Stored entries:
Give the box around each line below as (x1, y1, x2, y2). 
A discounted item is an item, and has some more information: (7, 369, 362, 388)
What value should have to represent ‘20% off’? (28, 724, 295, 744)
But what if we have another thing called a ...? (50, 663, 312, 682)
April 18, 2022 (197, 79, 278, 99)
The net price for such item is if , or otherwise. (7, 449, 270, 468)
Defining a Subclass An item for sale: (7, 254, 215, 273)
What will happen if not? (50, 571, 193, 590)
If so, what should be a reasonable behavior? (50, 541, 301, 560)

...

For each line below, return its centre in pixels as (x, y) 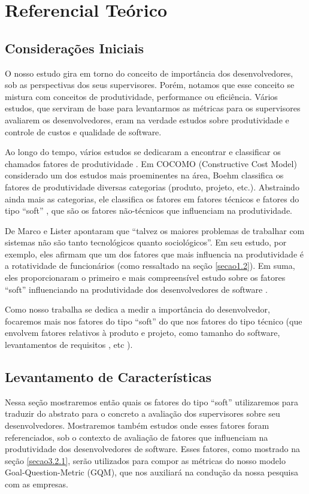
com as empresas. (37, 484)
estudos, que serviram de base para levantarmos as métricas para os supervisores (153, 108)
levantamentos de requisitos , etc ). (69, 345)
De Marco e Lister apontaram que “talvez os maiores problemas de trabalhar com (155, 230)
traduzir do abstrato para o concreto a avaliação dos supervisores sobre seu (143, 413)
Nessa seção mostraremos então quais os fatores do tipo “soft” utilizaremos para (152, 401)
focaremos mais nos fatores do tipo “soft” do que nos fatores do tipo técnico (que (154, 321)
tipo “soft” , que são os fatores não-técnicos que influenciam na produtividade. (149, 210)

...

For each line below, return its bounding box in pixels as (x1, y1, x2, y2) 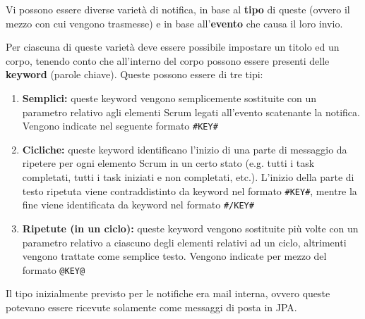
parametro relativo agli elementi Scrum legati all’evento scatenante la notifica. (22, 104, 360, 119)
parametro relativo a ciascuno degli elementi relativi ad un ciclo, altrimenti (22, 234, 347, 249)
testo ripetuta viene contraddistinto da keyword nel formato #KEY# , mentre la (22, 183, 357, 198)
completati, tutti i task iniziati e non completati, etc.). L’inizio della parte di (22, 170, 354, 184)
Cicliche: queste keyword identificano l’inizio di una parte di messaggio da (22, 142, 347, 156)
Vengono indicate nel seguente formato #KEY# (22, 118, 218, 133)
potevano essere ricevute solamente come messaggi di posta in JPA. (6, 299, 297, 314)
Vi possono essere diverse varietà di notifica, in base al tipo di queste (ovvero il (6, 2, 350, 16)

### Goal of the exercise
Filter these records, keeping every line where the word "queste" occurs.

### Expected output
Cicliche: queste keyword identificano l’inizio di una parte di messaggio da (22, 142, 347, 156)
Vi possono essere diverse varietà di notifica, in base al tipo di queste (ovvero il (6, 2, 350, 16)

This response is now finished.